_SUPPLIED RECORDS_
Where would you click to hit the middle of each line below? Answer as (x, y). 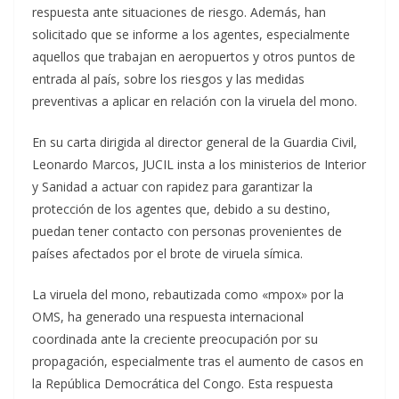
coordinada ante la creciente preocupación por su (175, 339)
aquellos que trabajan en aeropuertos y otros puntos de (194, 57)
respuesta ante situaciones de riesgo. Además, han (179, 12)
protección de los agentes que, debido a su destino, (181, 209)
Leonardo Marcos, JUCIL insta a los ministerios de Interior (199, 164)
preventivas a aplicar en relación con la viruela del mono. (195, 101)
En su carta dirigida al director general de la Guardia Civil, (195, 142)
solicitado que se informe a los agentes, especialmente (191, 34)
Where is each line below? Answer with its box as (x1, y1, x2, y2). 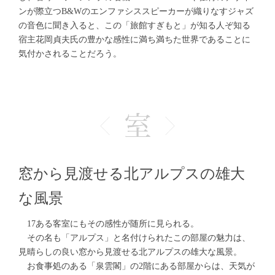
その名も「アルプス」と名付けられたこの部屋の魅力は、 (18, 233, 250, 242)
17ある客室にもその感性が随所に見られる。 (18, 219, 199, 228)
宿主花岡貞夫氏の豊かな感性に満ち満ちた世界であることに (18, 34, 250, 44)
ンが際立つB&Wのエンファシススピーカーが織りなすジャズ (18, 6, 254, 16)
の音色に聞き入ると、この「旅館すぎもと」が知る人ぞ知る (18, 20, 250, 30)
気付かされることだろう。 (18, 48, 122, 58)
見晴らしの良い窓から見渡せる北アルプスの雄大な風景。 (18, 247, 242, 257)
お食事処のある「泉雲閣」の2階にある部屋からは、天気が (18, 261, 255, 271)

_WORK INSTRUCTIONS_
Your copy should hold every record word for word and none of the pictures.

_EXERCISE RESPONSE_
Where would you click to hit the middle of each line below? Answer as (x, y). 
coordinada ante la creciente preocupación por su (175, 339)
aquellos que trabajan en aeropuertos y otros puntos de (194, 57)
respuesta ante situaciones de riesgo. Además, han (179, 12)
protección de los agentes que, debido a su destino, (181, 209)
Leonardo Marcos, JUCIL insta a los ministerios de Interior (199, 164)
preventivas a aplicar en relación con la viruela del mono. (195, 101)
En su carta dirigida al director general de la Guardia Civil, (195, 142)
solicitado que se informe a los agentes, especialmente (191, 34)
Where is each line below? Answer with its box as (x1, y1, x2, y2). 
その名も「アルプス」と名付けられたこの部屋の魅力は、 (18, 233, 250, 242)
17ある客室にもその感性が随所に見られる。 (18, 219, 199, 228)
宿主花岡貞夫氏の豊かな感性に満ち満ちた世界であることに (18, 34, 250, 44)
ンが際立つB&Wのエンファシススピーカーが織りなすジャズ (18, 6, 254, 16)
の音色に聞き入ると、この「旅館すぎもと」が知る人ぞ知る (18, 20, 250, 30)
気付かされることだろう。 (18, 48, 122, 58)
見晴らしの良い窓から見渡せる北アルプスの雄大な風景。 (18, 247, 242, 257)
お食事処のある「泉雲閣」の2階にある部屋からは、天気が (18, 261, 255, 271)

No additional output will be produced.